The tilt in the Y direction, that is, the attitude in the tilt direction around the X axis is controlled so as to maintain the attitude immediately before switching the control regardless of the state of the surface of the wafer W. Regarding the inclination in the X direction (inclination around the Y axis) and the Z direction, the difference between the target value and the current value is given as a deviation, so that the current value matches the target value by normal servo control based on the output of the focus sensor. Is controlled (step 108 in FIG. 7).

On the other hand, if the judgment in step 102 is affirmative, the routine proceeds to step 104, where it is judged whether the following condition C is satisfied.

Condition C. At VznC = Kθy · Δθy · Yn + Kz · Δz (where n = 1, 2, 3), one of VznC exceeds Vmax.

When the determination in step 104 is affirmative, that is, the condition B. And C.I. If both of the above are satisfied, the control mode determination unit 28 determines that the second
It is determined that the control mode is the control mode No., and a command value for outputting Θx and Θy is given to the multiplexer 32. Accordingly, the multiplexer 32 outputs the values Θx and Θy from the coordinate conversion unit 30. At this time, the target value output unit 25
Outputs z'as target values for the position control loop and second target values Θx ', Θy' in the tilt direction.
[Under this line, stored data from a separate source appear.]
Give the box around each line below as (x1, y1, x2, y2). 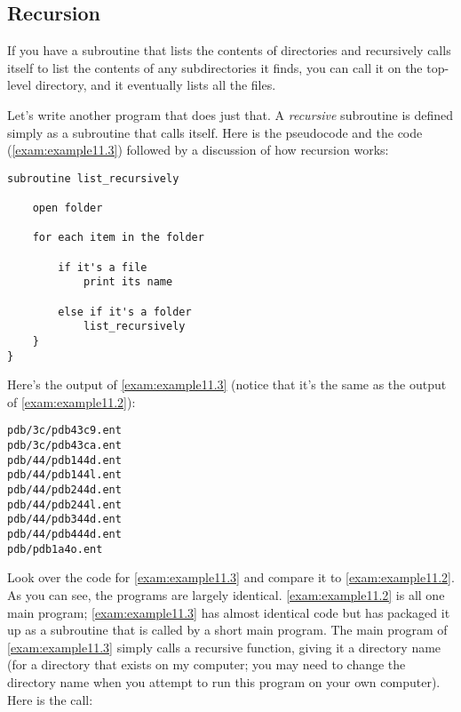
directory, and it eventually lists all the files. (35, 76, 276, 94)
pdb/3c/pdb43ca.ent (7, 439, 122, 452)
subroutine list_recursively (7, 172, 179, 185)
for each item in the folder (32, 231, 204, 244)
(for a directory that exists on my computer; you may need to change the (7, 655, 406, 674)
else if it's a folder (58, 305, 192, 318)
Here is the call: (7, 690, 93, 708)
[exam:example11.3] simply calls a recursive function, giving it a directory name (7, 637, 441, 656)
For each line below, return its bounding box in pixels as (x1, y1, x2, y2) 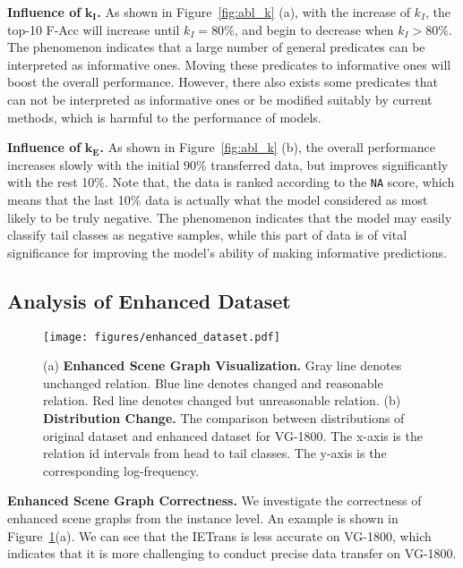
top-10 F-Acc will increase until (7, 20, 180, 38)
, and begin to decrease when (234, 20, 394, 38)
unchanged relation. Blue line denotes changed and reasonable (43, 373, 383, 392)
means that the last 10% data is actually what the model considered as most (7, 191, 428, 208)
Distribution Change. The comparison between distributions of (43, 409, 405, 428)
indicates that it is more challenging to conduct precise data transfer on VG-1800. (7, 544, 457, 563)
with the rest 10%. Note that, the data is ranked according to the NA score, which (7, 173, 455, 191)
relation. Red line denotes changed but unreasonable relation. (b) (43, 391, 401, 410)
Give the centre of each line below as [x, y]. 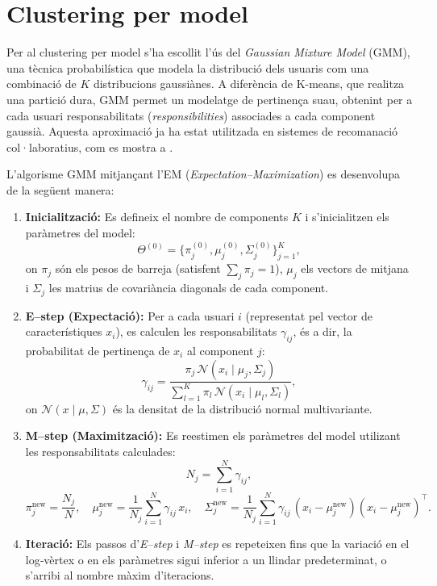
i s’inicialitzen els [347, 217]
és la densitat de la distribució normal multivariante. [242, 408]
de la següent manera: [60, 189]
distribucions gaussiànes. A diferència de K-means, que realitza [249, 84]
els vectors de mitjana [355, 268]
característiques [64, 331]
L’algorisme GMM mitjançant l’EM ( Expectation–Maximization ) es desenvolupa [204, 174]
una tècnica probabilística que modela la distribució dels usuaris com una [188, 67]

Therefore, in the case of this second control mode, the controller 31 is
Position deviation Δz, tilt in X direction (tilt around Y axis)
The deviation Δθx ′ = Θx′−Θx and the inclination in the Y direction (inclination around the X axis) deviation Δθy ′ = Θy′−Θy are input. As a result,
By the decoupling device 29, Δθx and Δθy as deviations
Instead of the difference between the target value and the current position, the difference between the position of the substrate table 10 immediately before the control is switched and the current position of the substrate table 10 (Δθx ′ = Θx′−θx, Δθy ′ = Θy ′).
−Θy) is used to implement the control law of equation (2). Thereby, the actuators 21A, 22A, 23
The result of the movement of A is detected by the encoders 21B, 22B, 23B as the displacement of the Z position drive units 21, 22, 23. The detected displacement is coordinate-converted into the current value of the substrate table 10 by the coordinate conversion unit 30, and the component in the tilt direction around the XY axes becomes a feedback signal to the controller 31. Here, closed-loop position control is performed on the tilt component around the XY axes, and the tilt posture around the XY axes is controlled so as to maintain the posture immediately before the control is switched, regardless of the state of the wafer surface. With respect to the Z direction, the difference between the target value and the current value is given as a deviation, so that the current value is controlled by normal servo control so as to match the target value (step 110 in FIG. 7).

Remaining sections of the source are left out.